Configuring an IdP adapter instance

Configure the WAM Integration Kit for an identity provider (IdP).

Before you begin

You must create a third-party WAM Web Agent in your WAM tool before starting the following procedure. Several properties that you use to configure the agent are required to fill out the IdP Adapter tab in the following procedure.

You can find more details on agent configuration in your WAM Server documentation.

Steps

  1. In the PingFederate administrative console, create a new IdP adapter instance:

    Choose from:

    • For PingFederate 10.1 or later: go to Authentication > Integration > IdP Adapters. Click Create New Instance.
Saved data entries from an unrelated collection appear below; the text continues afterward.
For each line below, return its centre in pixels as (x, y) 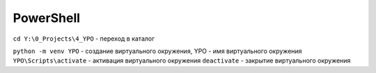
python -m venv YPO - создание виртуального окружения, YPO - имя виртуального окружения (157, 51)
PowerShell (46, 18)
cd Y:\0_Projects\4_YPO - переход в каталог (84, 39)
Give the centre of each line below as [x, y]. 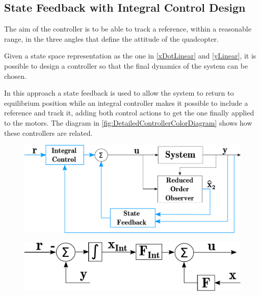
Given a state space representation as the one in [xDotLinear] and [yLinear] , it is [130, 56]
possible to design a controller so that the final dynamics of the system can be [126, 65]
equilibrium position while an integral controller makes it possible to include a [126, 102]
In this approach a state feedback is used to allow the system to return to [119, 93]
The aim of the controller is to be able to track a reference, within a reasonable [128, 29]
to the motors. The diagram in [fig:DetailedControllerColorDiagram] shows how [128, 122]
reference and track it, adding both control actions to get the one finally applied [129, 113]
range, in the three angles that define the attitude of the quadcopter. [111, 38]
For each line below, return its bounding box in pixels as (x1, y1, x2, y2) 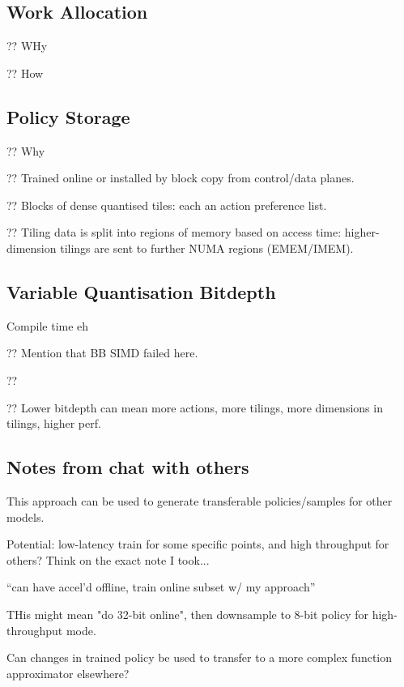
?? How (6, 64, 44, 81)
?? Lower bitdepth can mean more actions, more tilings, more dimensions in (6, 399, 383, 416)
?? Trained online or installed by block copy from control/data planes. (6, 169, 355, 186)
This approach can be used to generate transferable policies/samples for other (6, 492, 393, 509)
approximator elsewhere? (6, 664, 130, 681)
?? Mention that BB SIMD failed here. (6, 344, 198, 361)
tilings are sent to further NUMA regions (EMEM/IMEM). (60, 239, 354, 256)
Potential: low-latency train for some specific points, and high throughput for (6, 536, 389, 553)
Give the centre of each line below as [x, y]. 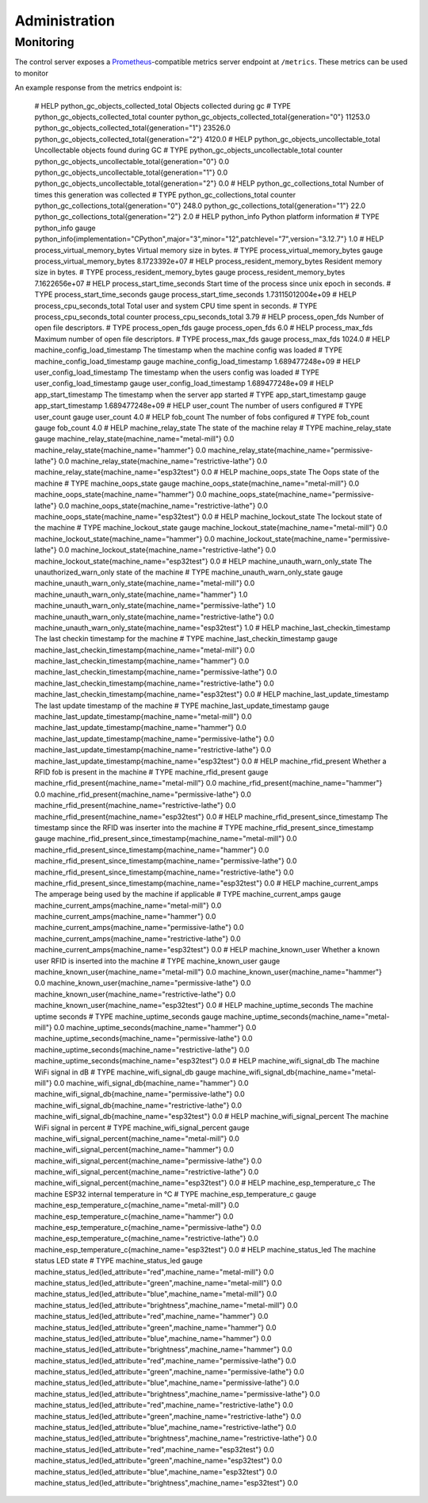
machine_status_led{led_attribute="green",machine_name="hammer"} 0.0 [155, 1327]
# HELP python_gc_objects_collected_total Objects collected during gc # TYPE [162, 106]
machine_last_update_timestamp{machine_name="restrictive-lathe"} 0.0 [153, 750]
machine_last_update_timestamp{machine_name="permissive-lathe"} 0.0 [155, 739]
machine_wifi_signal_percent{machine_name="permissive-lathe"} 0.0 [148, 1161]
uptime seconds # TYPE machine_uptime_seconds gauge [128, 1017]
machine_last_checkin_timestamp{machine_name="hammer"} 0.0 [142, 661]
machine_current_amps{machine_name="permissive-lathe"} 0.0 [139, 928]
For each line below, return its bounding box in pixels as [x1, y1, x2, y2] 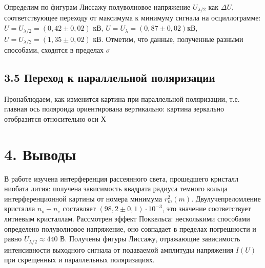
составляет [63, 203, 96, 214]
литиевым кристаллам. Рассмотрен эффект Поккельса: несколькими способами [4, 213, 250, 224]
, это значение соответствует [162, 203, 251, 214]
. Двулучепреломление [191, 193, 261, 204]
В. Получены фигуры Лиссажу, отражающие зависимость [60, 233, 240, 244]
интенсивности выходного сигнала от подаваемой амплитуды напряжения [4, 244, 234, 255]
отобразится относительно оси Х [4, 113, 106, 124]
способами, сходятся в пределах [4, 44, 104, 55]
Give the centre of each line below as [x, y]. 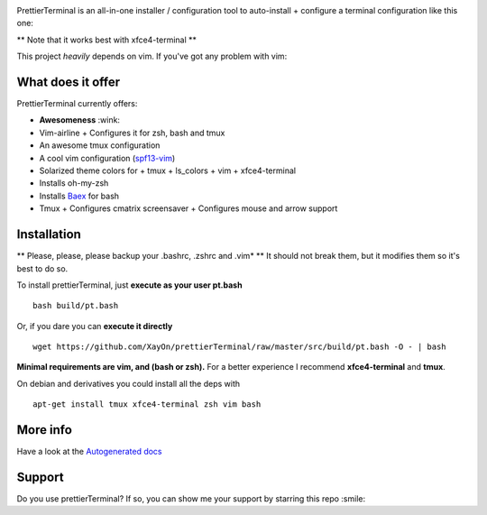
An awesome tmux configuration [100, 145]
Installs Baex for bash [79, 196]
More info [44, 430]
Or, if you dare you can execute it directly [95, 326]
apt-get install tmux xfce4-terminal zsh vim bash [147, 405]
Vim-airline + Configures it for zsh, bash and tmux [132, 133]
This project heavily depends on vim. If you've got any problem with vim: [152, 56]
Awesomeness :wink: [80, 120]
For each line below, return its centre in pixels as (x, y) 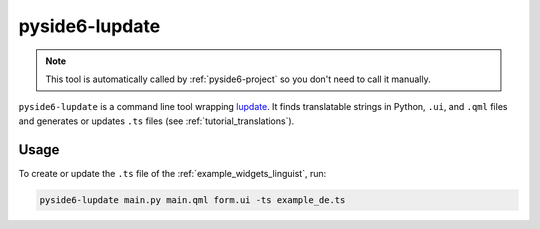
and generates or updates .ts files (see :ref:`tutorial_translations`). (156, 121)
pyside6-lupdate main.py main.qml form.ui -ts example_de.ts (192, 199)
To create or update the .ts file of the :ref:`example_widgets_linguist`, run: (172, 173)
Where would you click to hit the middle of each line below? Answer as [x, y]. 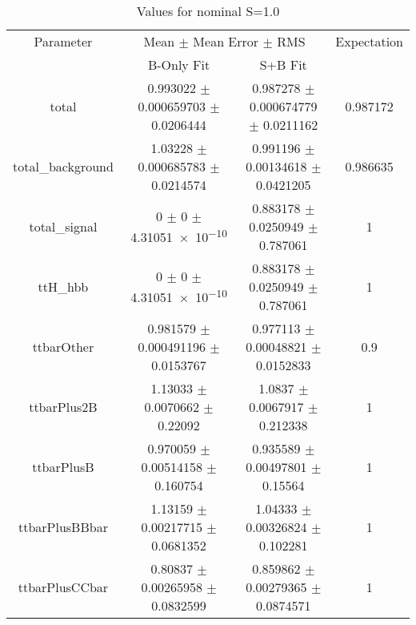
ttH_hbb [63, 286]
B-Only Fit [179, 65]
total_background [63, 166]
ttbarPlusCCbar [63, 587]
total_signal [63, 226]
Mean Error [226, 41]
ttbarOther [63, 347]
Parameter [63, 41]
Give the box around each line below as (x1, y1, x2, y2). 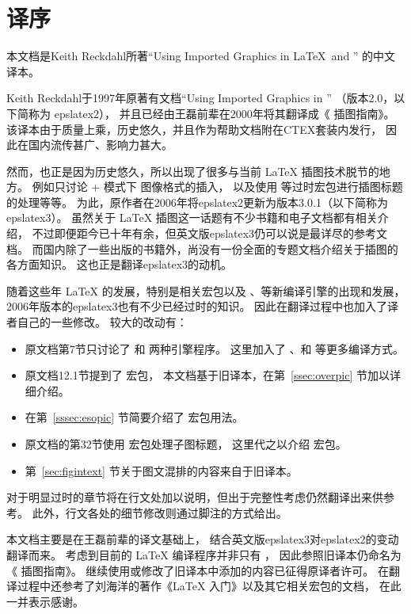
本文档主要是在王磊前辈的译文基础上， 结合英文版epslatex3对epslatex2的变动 (6, 531, 399, 547)
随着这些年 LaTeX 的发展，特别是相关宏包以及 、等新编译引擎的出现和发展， (6, 282, 405, 299)
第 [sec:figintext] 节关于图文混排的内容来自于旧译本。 (25, 462, 298, 479)
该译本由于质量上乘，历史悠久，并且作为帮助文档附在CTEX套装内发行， (6, 120, 382, 137)
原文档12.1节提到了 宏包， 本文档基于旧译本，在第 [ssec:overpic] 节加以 (25, 367, 390, 383)
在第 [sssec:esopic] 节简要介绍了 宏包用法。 (25, 409, 244, 425)
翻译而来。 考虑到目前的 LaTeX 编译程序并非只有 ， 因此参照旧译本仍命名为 (6, 546, 401, 563)
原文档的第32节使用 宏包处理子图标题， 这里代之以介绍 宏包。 (25, 436, 347, 452)
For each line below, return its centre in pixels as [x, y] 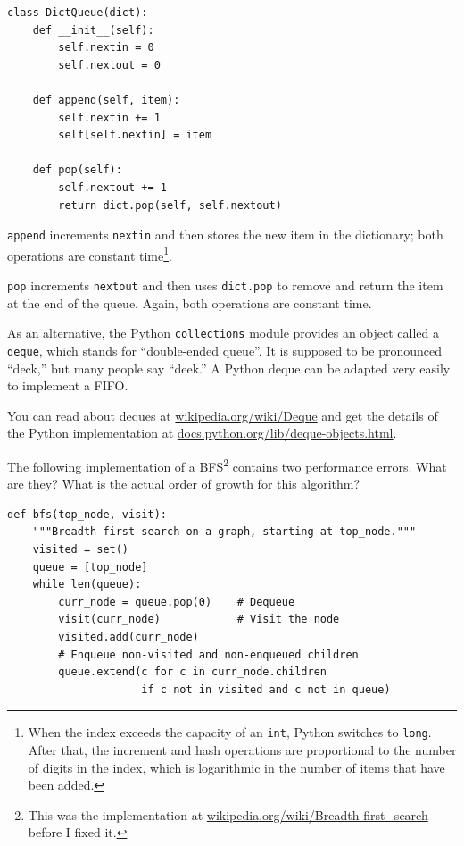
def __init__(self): [93, 30]
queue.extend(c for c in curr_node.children [192, 672]
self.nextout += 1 [112, 187]
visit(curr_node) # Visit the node [199, 620]
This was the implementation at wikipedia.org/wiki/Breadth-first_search [228, 814]
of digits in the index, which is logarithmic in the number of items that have [236, 767]
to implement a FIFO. [68, 385]
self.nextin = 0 [106, 48]
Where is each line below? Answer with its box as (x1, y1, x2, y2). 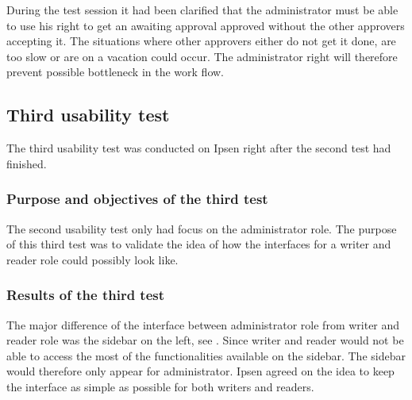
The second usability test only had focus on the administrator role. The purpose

    • For PingFederate 10.0 or earlier: go to Identity Provider > Adapters. Click Create New Instance.

  2. On the Type tab, set the basic adapter instance attributes:

    1. In the Instance Name field, enter a name for the adapter instance.

    2. In the Instance ID field, enter a unique identifier for the adapter instance.

    3. In the Type list, select WAM IdP Adapter. Click Next.

      • If you are configuring the adapter for a custom plug-in (not bundled with this kit), continue to step 5.

      • If you are configuring the RSA AM Dispatcher server, continue with step 6.

      • If you are configuring OAM, continue at step 7.
      A screenshot that shows the WAM IdP Adapter settings.

  3. (Only for custom plug-ins for WAM servers other than OAM or RSA) On the IdP Adapter tab, click Add a new row to 'WAM Server' and enter the following information:

    1. Enter the hostname or the IP address where the WAM server is running.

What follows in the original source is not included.